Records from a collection

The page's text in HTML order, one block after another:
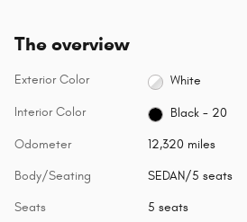
The overview
Exterior Color White
Interior Color Black - 20
Odometer 12,320 miles
Body/Seating SEDAN/5 seats
Seats 5 seats
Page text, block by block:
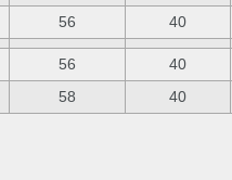
56 40
56 40
58 40
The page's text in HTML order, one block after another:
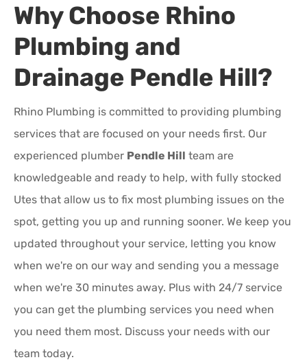
Why Choose Rhino
Plumbing and
Drainage Pendle Hill?
Rhino Plumbing is committed to providing plumbing
services that are focused on your needs first. Our
experienced plumber Pendle Hill team are
knowledgeable and ready to help, with fully stocked
Utes that allow us to fix most plumbing issues on the
spot, getting you up and running sooner. We keep you
updated throughout your service, letting you know
when we're on our way and sending you a message
when we're 30 minutes away. Plus with 24/7 service
you can get the plumbing services you need when
you need them most. Discuss your needs with our
team today.
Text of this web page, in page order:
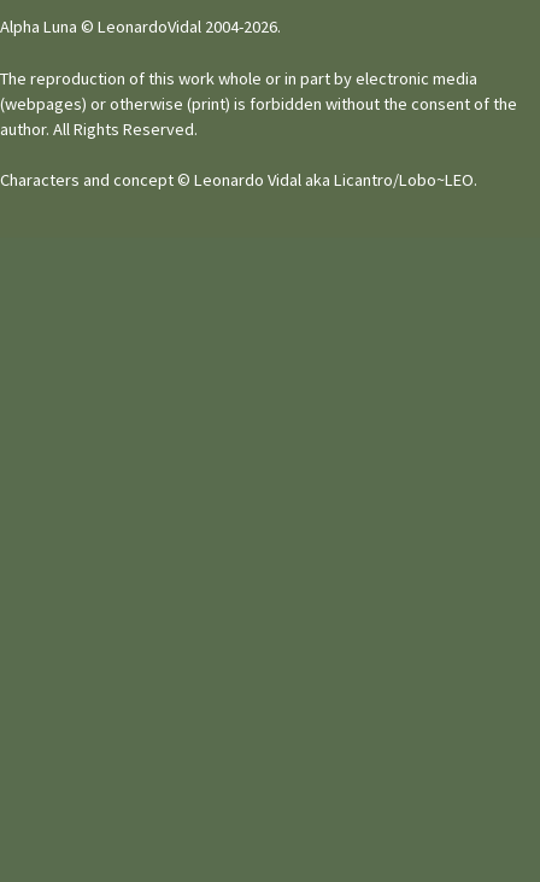
Alpha Luna © LeonardoVidal 2004-2026.
The reproduction of this work whole or in part by electronic media
(webpages) or otherwise (print) is forbidden without the consent of the
author. All Rights Reserved.
Characters and concept © Leonardo Vidal aka Licantro/Lobo~LEO.
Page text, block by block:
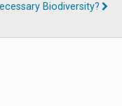
Biodiversity?
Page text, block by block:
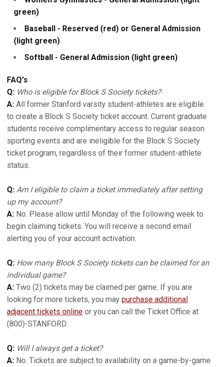
green)
Baseball - Reserved (red) or General Admission
(light green)
Softball - General Admission (light green)
FAQ's
Q: Who is eligible for Block S Society tickets?
A: All former Stanford varsity student-athletes are eligible
to create a Block S Society ticket account. Current graduate
students receive complimentary access to regular season
sporting events and are ineligible for the Block S Society
ticket program, regardless of their former student-athlete
status.
Q: Am I eligible to claim a ticket immediately after setting
up my account?
A: No. Please allow until Monday of the following week to
begin claiming tickets. You will receive a second email
alerting you of your account activation.
Q: How many Block S Society tickets can be claimed for an
individual game?
A: Two (2) tickets may be claimed per game. If you are
looking for more tickets, you may purchase additional
adjacent tickets online or you can call the Ticket Office at
(800)-STANFORD.
Q: Will I always get a ticket?
A: No. Tickets are subject to availability on a game-by-game
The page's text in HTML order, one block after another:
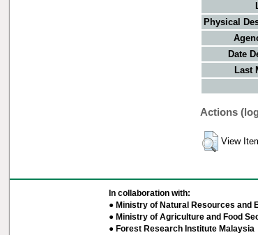
Physical
Date
Last
Actions
View
In collaboration with:
● Ministry of Natural Resources and
● Ministry of Agriculture and Food
● Forest Research Institute Malaysia
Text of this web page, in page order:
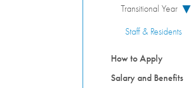
Transitional Year ▸
Staff & Residents
How to Apply
Salary and Benefits
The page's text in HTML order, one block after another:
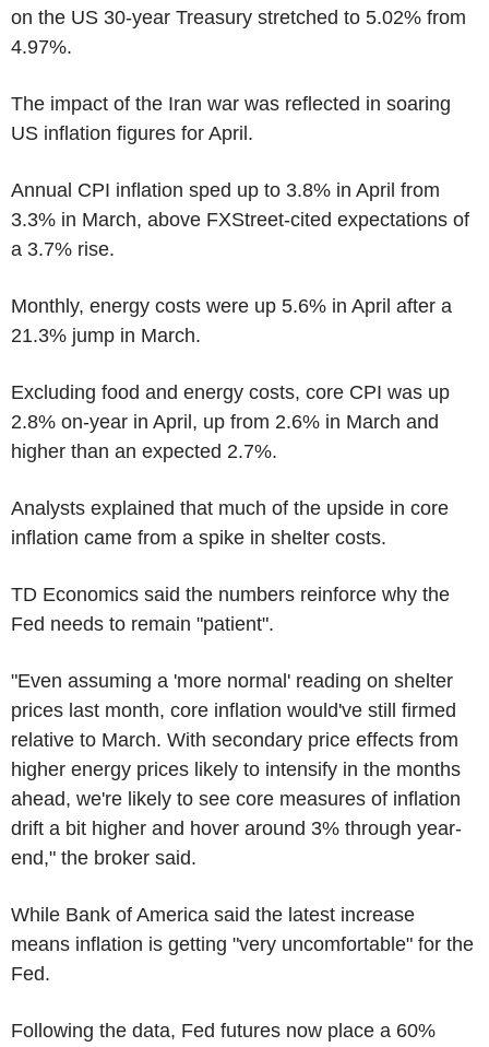
on the US 30-year Treasury stretched to 5.02% from
4.97%.
The impact of the Iran war was reflected in soaring
US inflation figures for April.
Annual CPI inflation sped up to 3.8% in April from
3.3% in March, above FXStreet-cited expectations of
a 3.7% rise.
Monthly, energy costs were up 5.6% in April after a
21.3% jump in March.
Excluding food and energy costs, core CPI was up
2.8% on-year in April, up from 2.6% in March and
higher than an expected 2.7%.
Analysts explained that much of the upside in core
inflation came from a spike in shelter costs.
TD Economics said the numbers reinforce why the
Fed needs to remain "patient".
"Even assuming a 'more normal' reading on shelter
prices last month, core inflation would've still firmed
relative to March. With secondary price effects from
higher energy prices likely to intensify in the months
ahead, we're likely to see core measures of inflation
drift a bit higher and hover around 3% through year-
end," the broker said.
While Bank of America said the latest increase
means inflation is getting "very uncomfortable" for the
Fed.
Following the data, Fed futures now place a 60%
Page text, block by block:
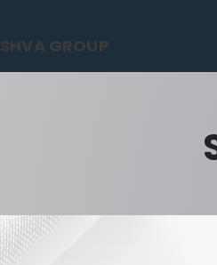
SHVA GROUP
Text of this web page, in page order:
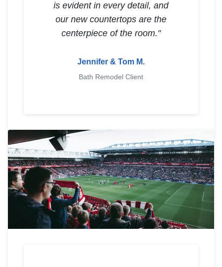
is evident in every detail, and
our new countertops are the
centerpiece of the room."
Jennifer & Tom M.
Bath Remodel Client
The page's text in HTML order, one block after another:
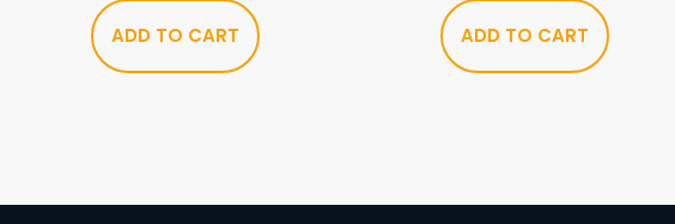
ADD TO CART ADD TO CART
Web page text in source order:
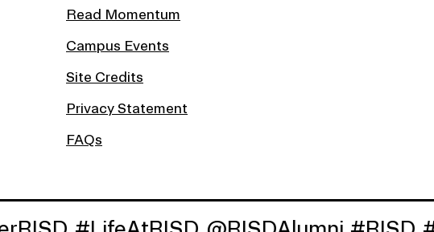
Read Momentum
Campus Events
Site Credits
Privacy Statement
FAQs
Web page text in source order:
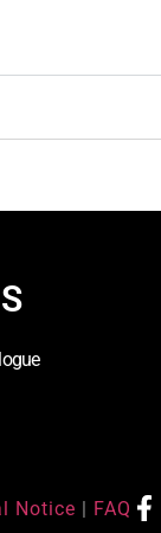
Notice | FAQ
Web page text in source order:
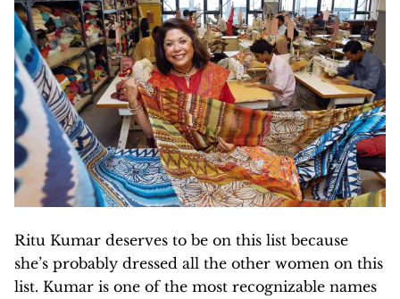
Ritu Kumar deserves to be on this list because
she’s probably dressed all the other women on this
list. Kumar is one of the most recognizable names
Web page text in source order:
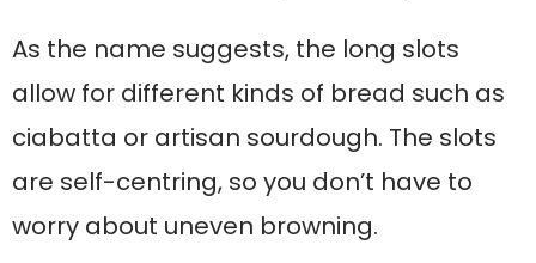
As the name suggests, the long slots
allow for different kinds of bread such as
ciabatta or artisan sourdough. The slots
are self-centring, so you don’t have to
worry about uneven browning.
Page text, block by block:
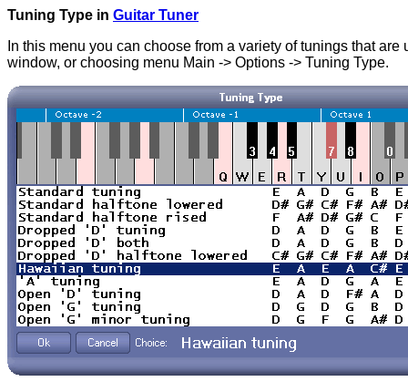
Tuning Type in Guitar Tuner
In this menu you can choose from a variety of tunings that
window, or choosing menu Main -> Options -> Tuning Type.
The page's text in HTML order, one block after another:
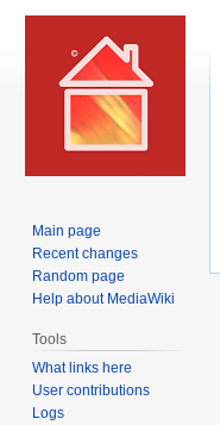
Main page
Recent changes
Random page
Help about MediaWiki
Tools
What links here
User contributions
Logs
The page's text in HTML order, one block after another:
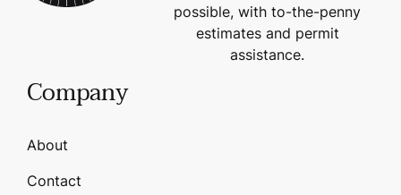
possible, with to-the-penny
estimates and permit
assistance.
Company
About
Contact
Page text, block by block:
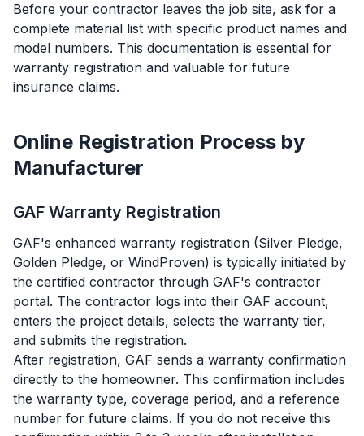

WHAT THE EXERCISE ASKS -> A faithful copy of the entries above is needed, one that contains no images.

FINISHED TASK ->
The page's text in HTML order, one block after another:
The overview
Exterior Color White
Interior Color Black - 20
Odometer 12,320 miles
Body/Seating SEDAN/5 seats
Seats 5 seats
Page text, block by block:
56 40
56 40
58 40
The page's text in HTML order, one block after another:
Why Choose Rhino
Plumbing and
Drainage Pendle Hill?
Rhino Plumbing is committed to providing plumbing
services that are focused on your needs first. Our
experienced plumber Pendle Hill team are
knowledgeable and ready to help, with fully stocked
Utes that allow us to fix most plumbing issues on the
spot, getting you up and running sooner. We keep you
updated throughout your service, letting you know
when we're on our way and sending you a message
when we're 30 minutes away. Plus with 24/7 service
you can get the plumbing services you need when
you need them most. Discuss your needs with our
team today.
Text of this web page, in page order:
Alpha Luna © LeonardoVidal 2004-2026.
The reproduction of this work whole or in part by electronic media
(webpages) or otherwise (print) is forbidden without the consent of the
author. All Rights Reserved.
Characters and concept © Leonardo Vidal aka Licantro/Lobo~LEO.
Page text, block by block:
Biodiversity?
Page text, block by block:
green)
Baseball - Reserved (red) or General Admission
(light green)
Softball - General Admission (light green)
FAQ's
Q: Who is eligible for Block S Society tickets?
A: All former Stanford varsity student-athletes are eligible
to create a Block S Society ticket account. Current graduate
students receive complimentary access to regular season
sporting events and are ineligible for the Block S Society
ticket program, regardless of their former student-athlete
status.
Q: Am I eligible to claim a ticket immediately after setting
up my account?
A: No. Please allow until Monday of the following week to
begin claiming tickets. You will receive a second email
alerting you of your account activation.
Q: How many Block S Society tickets can be claimed for an
individual game?
A: Two (2) tickets may be claimed per game. If you are
looking for more tickets, you may purchase additional
adjacent tickets online or you can call the Ticket Office at
(800)-STANFORD.
Q: Will I always get a ticket?
A: No. Tickets are subject to availability on a game-by-game
The page's text in HTML order, one block after another:
Physical
Date
Last
Actions
View
In collaboration with:
● Ministry of Natural Resources and
● Ministry of Agriculture and Food
● Forest Research Institute Malaysia
Text of this web page, in page order:
Transitional Year ▸
Staff & Residents
How to Apply
Salary and Benefits
The page's text in HTML order, one block after another:
on the US 30-year Treasury stretched to 5.02% from
4.97%.
The impact of the Iran war was reflected in soaring
US inflation figures for April.
Annual CPI inflation sped up to 3.8% in April from
3.3% in March, above FXStreet-cited expectations of
a 3.7% rise.
Monthly, energy costs were up 5.6% in April after a
21.3% jump in March.
Excluding food and energy costs, core CPI was up
2.8% on-year in April, up from 2.6% in March and
higher than an expected 2.7%.
Analysts explained that much of the upside in core
inflation came from a spike in shelter costs.
TD Economics said the numbers reinforce why the
Fed needs to remain "patient".
"Even assuming a 'more normal' reading on shelter
prices last month, core inflation would've still firmed
relative to March. With secondary price effects from
higher energy prices likely to intensify in the months
ahead, we're likely to see core measures of inflation
drift a bit higher and hover around 3% through year-
end," the broker said.
While Bank of America said the latest increase
means inflation is getting "very uncomfortable" for the
Fed.
Following the data, Fed futures now place a 60%
Page text, block by block:
SHVA GROUP
Text of this web page, in page order:
is evident in every detail, and
our new countertops are the
centerpiece of the room."
Jennifer & Tom M.
Bath Remodel Client
The page's text in HTML order, one block after another:
ADD TO CART ADD TO CART
Web page text in source order:
Read Momentum
Campus Events
Site Credits
Privacy Statement
FAQs
Web page text in source order:
Notice | FAQ
Web page text in source order:
Ritu Kumar deserves to be on this list because
she’s probably dressed all the other women on this
list. Kumar is one of the most recognizable names
Web page text in source order:
As the name suggests, the long slots
allow for different kinds of bread such as
ciabatta or artisan sourdough. The slots
are self-centring, so you don’t have to
worry about uneven browning.
Page text, block by block:
Tuning Type in Guitar Tuner
In this menu you can choose from a variety of tunings that
window, or choosing menu Main -> Options -> Tuning Type.
The page's text in HTML order, one block after another:
Main page
Recent changes
Random page
Help about MediaWiki
Tools
What links here
User contributions
Logs
The page's text in HTML order, one block after another:
possible, with to-the-penny
estimates and permit
assistance.
Company
About
Contact
Page text, block by block:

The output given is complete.